**** Given records ****

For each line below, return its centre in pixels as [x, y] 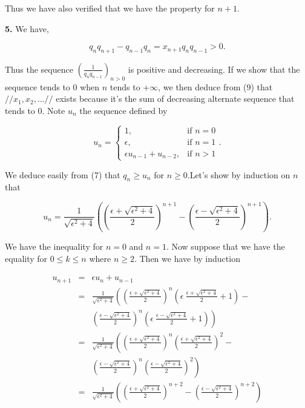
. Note [54, 110]
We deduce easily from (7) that [63, 174]
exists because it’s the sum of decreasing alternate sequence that [175, 99]
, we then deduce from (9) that [215, 86]
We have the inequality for [54, 246]
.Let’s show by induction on [239, 174]
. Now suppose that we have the [225, 246]
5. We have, [27, 28]

****

__Exercise__: Each line that holds the string "deduce" is to be copied from the entries above.

__Output below__:
We deduce easily from (7) that [63, 174]
, we then deduce from (9) that [215, 86]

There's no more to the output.